This notebook demonstrates how to use [MediaPipe Model Maker](https://developers.google.com/mediapipe/solutions/model_maker) to train an on-device gesture recognition model in Vertex AI Model Garden.

### Objective

* Train new models
  * Convert input data to training formats
  * Create [custom jobs](https://cloud.google.com/vertex-ai/docs/training/create-custom-job) to train new models
  * Export models

* Cleanup resources

### Costs

This tutorial uses billable components of Google Cloud:

* Vertex AI
* Cloud Storage

Learn about [Vertex AI
pricing](https://cloud.google.com/vertex-ai/pricing) and [Cloud Storage
pricing](https://cloud.google.com/storage/pricing), and use the [Pricing
Calculator](https://cloud.google.com/products/calculator/)
to generate a cost estimate based on your projected usage.

## Before you begin

### Colab only
Run the following commands to install dependencies and to authenticate with Google Cloud if running on Colab.

In [None]:
! pip3 install --upgrade pip

import sys

if "google.colab" in sys.modules:
    ! pip3 install --upgrade google-cloud-aiplatform

    # Automatically restart kernel after installs
    import IPython

    app = IPython.Application.instance()
    app.kernel.do_shutdown(True)

    from google.colab import auth as google_auth

    google_auth.authenticate_user()

#### Set your project ID

**If you don't know your project ID**, see the support page: [Locate the project ID](https://support.google.com/googleapi/answer/7014113)

In [None]:
PROJECT_ID = "[your-project-id]"  # @param {type:"string"}

# Set the project id
! gcloud config set project {PROJECT_ID}

#### Region

You can also change the `REGION` variable used by Vertex AI. Learn more about [Vertex AI regions](https://cloud.google.com/vertex-ai/docs/general/locations).

In [None]:
REGION = "us-central1"  # @param {type: "string"}
REGION_PREFIX = REGION.split("-")[0]
assert REGION_PREFIX in (
    "us",
    "europe",
    "asia",
), f'{REGION} is not supported. It must be prefixed by "us", "asia", or "europe".'

### Create a Cloud Storage bucket

Create a storage bucket to store intermediate artifacts such as datasets.

In [None]:
BUCKET_URI = f"gs://your-bucket-name-{PROJECT_ID}-unique"  # @param {type:"string"}

**Only if your bucket doesn't already exist**: Run the following cell to create your Cloud Storage bucket.

In [None]:
! gsutil mb -l {REGION} -p {PROJECT_ID} {BUCKET_URI}

### Import libraries

In [None]:
import json
import os
from datetime import datetime

import tensorflow
from google.cloud import aiplatform

### Initialize Vertex AI SDK for Python

Initialize the Vertex AI SDK for Python for your project.

In [None]:
now = datetime.now().strftime("%Y%m%d-%H%M%S")

STAGING_BUCKET = os.path.join(BUCKET_URI, "temp/%s" % now)
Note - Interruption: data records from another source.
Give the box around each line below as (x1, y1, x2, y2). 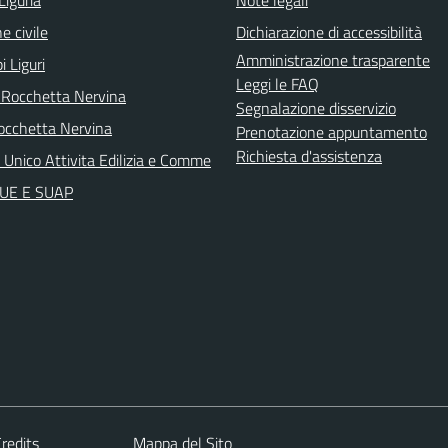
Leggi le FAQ (236, 71, 319, 96)
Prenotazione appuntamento (236, 119, 427, 144)
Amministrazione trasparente (236, 47, 430, 72)
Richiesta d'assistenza (236, 143, 382, 168)
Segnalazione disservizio (236, 95, 396, 120)
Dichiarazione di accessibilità (236, 19, 422, 44)
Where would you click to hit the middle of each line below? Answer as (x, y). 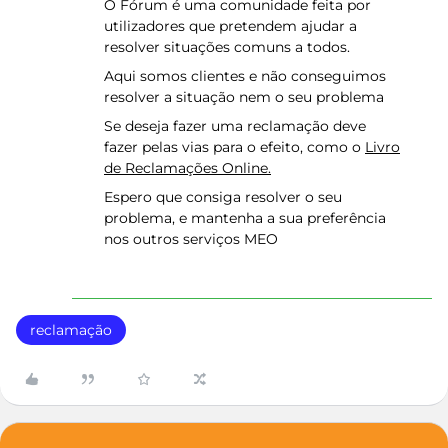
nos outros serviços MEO (191, 239)
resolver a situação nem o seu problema (244, 97)
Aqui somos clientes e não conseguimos (245, 76)
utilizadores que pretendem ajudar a (230, 26)
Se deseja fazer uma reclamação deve (235, 126)
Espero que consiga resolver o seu (223, 197)
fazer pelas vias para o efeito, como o (234, 147)
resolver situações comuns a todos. (227, 47)
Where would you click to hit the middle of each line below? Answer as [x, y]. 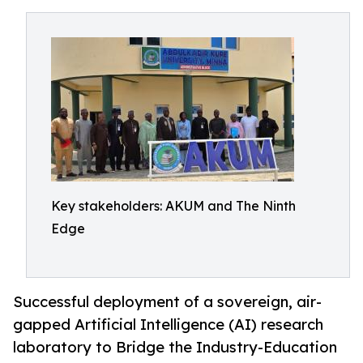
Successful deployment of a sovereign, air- [167, 302]
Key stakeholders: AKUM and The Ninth [173, 206]
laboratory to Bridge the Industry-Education [175, 347]
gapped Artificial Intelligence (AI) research [168, 325]
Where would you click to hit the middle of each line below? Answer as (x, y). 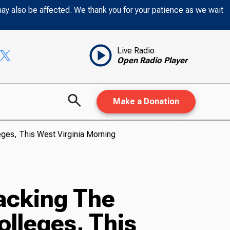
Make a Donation (146, 102)
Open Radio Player (152, 61)
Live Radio (136, 51)
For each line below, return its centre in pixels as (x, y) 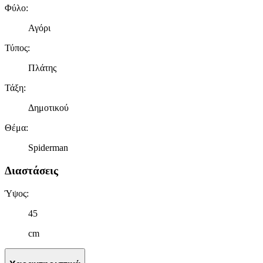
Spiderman (48, 148)
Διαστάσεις (31, 171)
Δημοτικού (48, 108)
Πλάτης (42, 68)
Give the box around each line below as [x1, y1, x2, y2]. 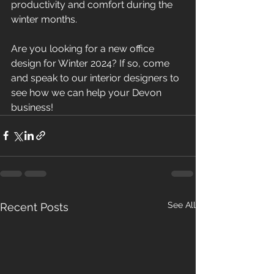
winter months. [11, 13, 77, 25]
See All [168, 199, 196, 210]
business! [11, 101, 53, 113]
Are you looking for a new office [11, 42, 157, 54]
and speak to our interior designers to [11, 72, 182, 84]
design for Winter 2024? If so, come [11, 57, 172, 69]
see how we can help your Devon [11, 86, 164, 98]
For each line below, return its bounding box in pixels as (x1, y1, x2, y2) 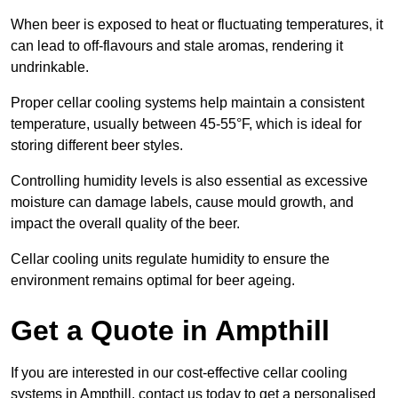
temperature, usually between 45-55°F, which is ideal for (11, 115, 362, 131)
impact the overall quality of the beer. (11, 215, 240, 231)
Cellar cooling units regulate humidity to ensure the (11, 251, 330, 267)
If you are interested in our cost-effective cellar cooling (11, 364, 347, 380)
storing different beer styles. (11, 137, 183, 153)
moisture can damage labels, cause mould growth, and (11, 194, 354, 210)
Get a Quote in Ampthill (11, 314, 330, 346)
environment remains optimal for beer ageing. (11, 272, 295, 288)
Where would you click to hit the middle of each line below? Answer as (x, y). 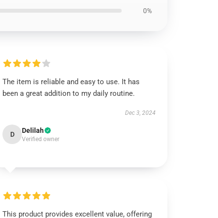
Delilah (33, 130)
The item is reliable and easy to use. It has (71, 82)
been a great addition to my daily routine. (69, 93)
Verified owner (41, 139)
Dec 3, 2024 (140, 113)

EVALUATION_RESULT_OUTPUT_DIRECTORY = os.path.join(STAGING_BUCKET, "evaluation")
EVALUATION_RESULT_OUTPUT_FILE = os.path.join(
    EVALUATION_RESULT_OUTPUT_DIRECTORY, "evaluation.json"
)

EXPORTED_MODEL_OUTPUT_DIRECTORY = os.path.join(STAGING_BUCKET, "model")
EXPORTED_MODEL_OUTPUT_FILE = os.path.join(
    EXPORTED_MODEL_OUTPUT_DIRECTORY, "gesture_recognizer.task"
)

aiplatform.init(project=PROJECT_ID, location=REGION, staging_bucket=STAGING_BUCKET)
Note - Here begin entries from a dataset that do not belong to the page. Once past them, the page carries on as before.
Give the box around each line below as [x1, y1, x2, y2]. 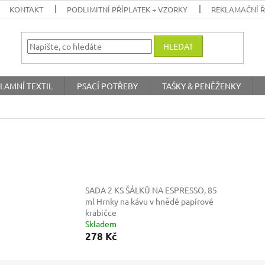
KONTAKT [9, 4, 44, 14]
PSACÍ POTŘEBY [77, 80, 138, 91]
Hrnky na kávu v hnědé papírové [96, 196, 214, 207]
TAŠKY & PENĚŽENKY [162, 80, 241, 91]
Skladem [85, 218, 117, 230]
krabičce [85, 207, 117, 218]
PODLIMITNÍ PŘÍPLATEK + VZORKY [67, 4, 188, 14]
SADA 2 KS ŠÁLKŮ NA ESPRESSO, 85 [85, 185, 218, 196]
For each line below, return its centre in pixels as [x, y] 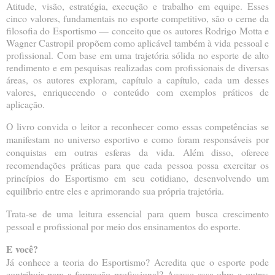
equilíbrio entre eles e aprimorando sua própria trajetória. [115, 190]
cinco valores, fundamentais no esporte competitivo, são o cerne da [137, 18]
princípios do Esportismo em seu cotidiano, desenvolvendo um [137, 177]
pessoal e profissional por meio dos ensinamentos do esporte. [123, 226]
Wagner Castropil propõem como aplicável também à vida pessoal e [137, 43]
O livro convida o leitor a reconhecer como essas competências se [137, 126]
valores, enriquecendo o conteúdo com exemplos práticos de [137, 92]
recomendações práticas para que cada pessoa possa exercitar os [137, 165]
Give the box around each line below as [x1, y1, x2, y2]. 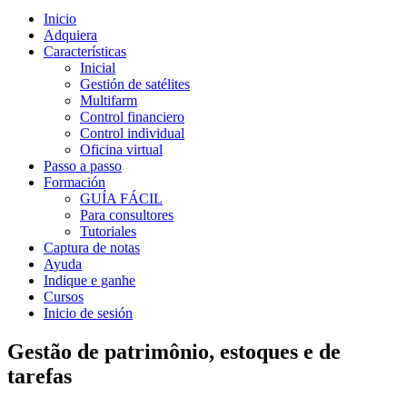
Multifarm [80, 93, 137, 108]
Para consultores [80, 207, 174, 223]
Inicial [80, 60, 115, 75]
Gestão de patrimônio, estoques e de [7, 339, 341, 363]
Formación [44, 174, 105, 190]
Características [44, 44, 126, 59]
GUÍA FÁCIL [80, 191, 163, 206]
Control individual [80, 125, 184, 141]
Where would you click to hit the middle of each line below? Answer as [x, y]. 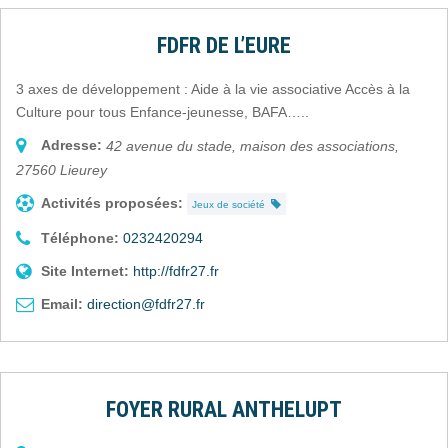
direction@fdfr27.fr [146, 303]
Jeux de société [231, 204]
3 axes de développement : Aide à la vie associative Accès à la [213, 88]
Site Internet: [85, 270]
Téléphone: [80, 237]
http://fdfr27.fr [176, 270]
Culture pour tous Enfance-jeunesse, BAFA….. [162, 111]
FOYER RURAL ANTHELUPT [224, 409]

### Define training machine specs

In [None]:
TRAINING_JOB_DISPLAY_NAME = "mediapipe_gesture_recognizer_%s" % now
TRAINING_CONTAINER = f"{REGION_PREFIX}-docker.pkg.dev/vertex-ai-restricted/vertex-vision-model-garden-dockers/mediapipe-train"
TRAINING_MACHINE_TYPE = "n1-highmem-16"
TRAINING_ACCELERATOR_TYPE = "NVIDIA_TESLA_V100"
TRAINING_ACCELERATOR_COUNT = 2

## Train your customized models

### Prepare input data for training

Finetuning a model for gesture recognition requires a dataset with a directory structure following the pattern `<dataset_path>/<label_name>/<img_name>.*` (e.g. `my_custom_dataset/thumbs_up/img12.jpg`). In addition, one of the label names must be none. The none label represents any gesture that isn't classified as one of the other gestures.
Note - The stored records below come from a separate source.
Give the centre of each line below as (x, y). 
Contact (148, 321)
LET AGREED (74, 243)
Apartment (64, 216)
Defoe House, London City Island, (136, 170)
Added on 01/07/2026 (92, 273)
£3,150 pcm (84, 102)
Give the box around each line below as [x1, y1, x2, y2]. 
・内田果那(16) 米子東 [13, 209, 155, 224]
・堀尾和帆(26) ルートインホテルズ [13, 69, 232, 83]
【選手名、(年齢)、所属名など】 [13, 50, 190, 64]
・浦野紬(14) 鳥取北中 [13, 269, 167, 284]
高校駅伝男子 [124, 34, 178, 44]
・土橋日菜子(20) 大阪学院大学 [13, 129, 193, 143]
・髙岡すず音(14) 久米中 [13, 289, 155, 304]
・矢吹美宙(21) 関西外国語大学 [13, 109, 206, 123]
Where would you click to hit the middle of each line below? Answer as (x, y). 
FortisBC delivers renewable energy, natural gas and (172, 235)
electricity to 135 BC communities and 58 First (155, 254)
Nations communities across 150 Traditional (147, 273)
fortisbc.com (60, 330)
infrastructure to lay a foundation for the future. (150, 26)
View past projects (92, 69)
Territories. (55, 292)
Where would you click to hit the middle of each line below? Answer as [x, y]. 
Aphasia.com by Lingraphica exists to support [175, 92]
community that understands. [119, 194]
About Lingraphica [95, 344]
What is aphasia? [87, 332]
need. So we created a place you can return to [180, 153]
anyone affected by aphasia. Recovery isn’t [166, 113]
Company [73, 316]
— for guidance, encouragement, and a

This example uses a rock paper scissors dataset sample which is available on Cloud Storage.


In [None]:
training_data_path = (
    "gs://mediapipe-tasks/gesture_recognizer/rps_data_sample"  # @param {type:"string"}
)

When Model Maker loads the dataset, it runs the pre-packaged hand detection model from MediaPipe Hands to detect the hand landmarks from the images. Any images without detected hands are ommitted from the dataset. The resulting dataset will contain the extracted hand landmark positions from each image, rather than images themselves.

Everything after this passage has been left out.